Recall that the weighted entropy is given by:

$$ L = \frac{N_1 S(X) + N_2 S(Y)}{N_1 + N_2} $$

$N_1$ is the number of samples in the left node $X$, and $N_2$ is the number of samples in the right node $Y$.

def entropy(labels):
    _, counts = np.unique(labels, return_counts=True)
    props = counts / len(labels)
    return -np.sum(props * np.log2(props))

def weighted_metric(left, right, metric):
    return (len(left) * metric(left) + len(right) * metric(right)) / (len(left) + len(right))

entropy(['C', 'C', 'C', 'C', 'C'])

-0.0

entropy(['C', 'SG'])

1.0

-0.5 * np.log2(0.5) - 0.5 * np.log2(0.5)

1.0

entropy(['C'] * 10 +  ['SG'] * 10)

1.0

entropy(['C', 'SG', 'PF'])

1.584962500721156

3*(-0.33 * np.log2(0.33))

1.5834674497121084

-np.log2(1/3)

1.5849625007211563

np.log2(3)

1.584962500721156

weighted_metric(['C'], ['C'] * 9 + ['SG'] * 10, entropy)

0.9481008396786846

(entropy(['C']) + entropy(['C'] * 9 + ['SG'] * 10)) / 2

0.4990004419361498

weighted_metric(['C'] * 4 + ['SG'], ['C'] * 6 + ['SG'] * 9, entropy)

0.9086949695628419

(entropy(['C'] * 4 + ['SG']) + entropy(['C'] * 6 + ['SG'] * 9)) / 2

0.8464393446710154

nba.head()

weighted_metric(nba.loc[nba['Age'] >= 30, 'Pos'], nba.loc[nba['Age'] < 30, 'Pos'], entropy)

2.3774367986811584

weighted_metric(nba.loc[nba['Age'] >= 25, 'Pos'], nba.loc[nba['Age'] < 25, 'Pos'], entropy)

2.375101208480124

weighted_metric(nba.loc[nba['FG'] >= 5, 'Pos'], nba.loc[nba['FG'] < 5, 'Pos'], entropy)

2.3894903552734736

weighted_metric(nba.loc[nba['FGA'] >= 5, 'Pos'], nba.loc[nba['FGA'] < 5, 'Pos'], entropy)

2.378945518445882

nba_left = nba.loc[nba['Age'] >= 25]

nba_left.shape

(425, 30)

weighted_metric(nba_left.loc[nba_left['FG'] >= 2, 'Pos'], nba_left.loc[nba_left['FG'] < 2, 'Pos'], entropy)

2.400588553950309

weighted_metric(nba_left.loc[nba_left['FG'] >= 3, 'Pos'], nba_left.loc[nba_left['FG'] < 3, 'Pos'], entropy)

2.399849059712462

nba_right = nba.loc[nba['Age'] < 25]

nba_right.shape

(283, 30)

weighted_metric(nba_right.loc[nba_right['FG'] >= 5, 'Pos'], nba_right.loc[nba_right['FG'] < 5, 'Pos'], entropy)

2.2904331310436747

Multicollinearity¶

from sklearn.linear_model import LinearRegression

nba_small = nba[['FG', 'FGA', 'FT%', '3PA', 'AST', 'PTS']].fillna(0)
nba_small

model = LinearRegression()
model.fit(nba_small[['FG', 'FGA', 'FT%', '3PA', 'AST']], nba_small['PTS'])

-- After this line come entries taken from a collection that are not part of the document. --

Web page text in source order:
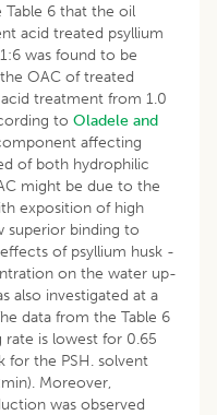
6 that the oil
acid treated psyllium
was found to be
OAC of treated
treatment from 1.0
to Oladele and
affecting
of both hydrophilic
might be due to the
exposition of high
superior binding to
of psyllium husk -
on the water up-
also investigated at a
data from the Table 6
is lowest for 0.65
for the PSH. solvent
Moreover,
was observed
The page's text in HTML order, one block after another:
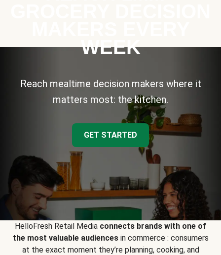
WEEK
Reach mealtime decision makers where it
matters most: the kitchen.
GET STARTED
HelloFresh Retail Media connects brands with one of
the most valuable audiencesin commerce : consumers
at the exact moment they’re planning, cooking, and
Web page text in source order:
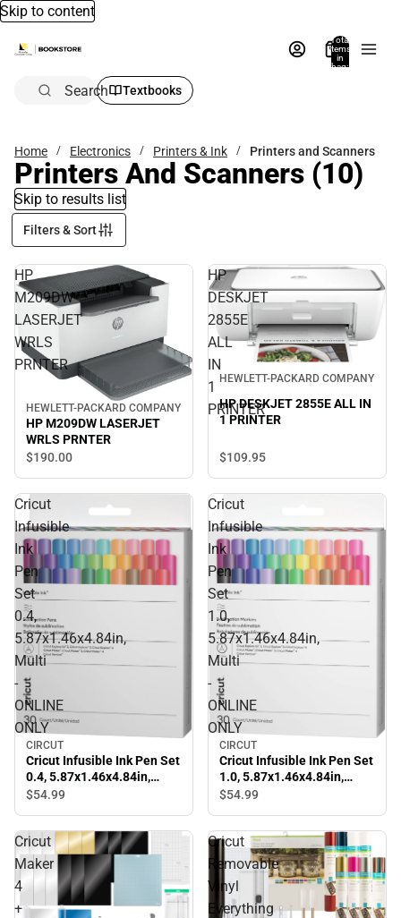
Skip to content
Total
items
in
bag:
Search Textbooks
Home Electronics Printers & Ink Printers and Scanners
Printers And Scanners (10)
Skip to results list
Filters & Sort
HP
M209DW
LASERJET
WRLS
PRNTER
HEWLETT-PACKARD COMPANY
HP M209DW LASERJET
WRLS PRNTER
$190.00
HP
DESKJET
2855E
ALL
IN
1
PRINTER
HEWLETT-PACKARD COMPANY
HP DESKJET 2855E ALL IN
1 PRINTER
$109.95
Cricut
Infusible
Ink
Pen
Set
0.4,
5.87x1.46x4.84in,
Multi
-
ONLINE
ONLY
CIRCUT
Cricut Infusible Ink Pen Set
0.4, 5.87x1.46x4.84in,
Multi - ONLINE ONLY
$54.99
Cricut
Infusible
Ink
Pen
Set
1.0,
5.87x1.46x4.84in,
Multi
-
ONLINE
ONLY
CIRCUT
Cricut Infusible Ink Pen Set
1.0, 5.87x1.46x4.84in,
Multi - ONLINE ONLY
$54.99
Cricut
Maker
4
+
Cricut
Removable
Vinyl
Everything

LinearRegression(copy_X=True, fit_intercept=True, n_jobs=None, normalize=False)

rmse = lambda y, yhat: np.sqrt(np.mean((y - yhat)**2))

rmse(model.predict(nba_small[['FG', 'FGA', 'FT%', '3PA', 'AST']]), nba_small['PTS'])

0.6207008204493863

model.coef_

array([2.44566707, 0.03633589, 0.50454007, 0.28367305, 0.04144433])

nba_small.corr()

In Lecture 21, we saw that multicollinearity is present here.

Something to note: just because multicollinearity is present, doesn't mean the predictions our model makes are inaccurate. Let's look at the test RMSE of two different models – one that uses just FGA, and one that uses FG and FGA.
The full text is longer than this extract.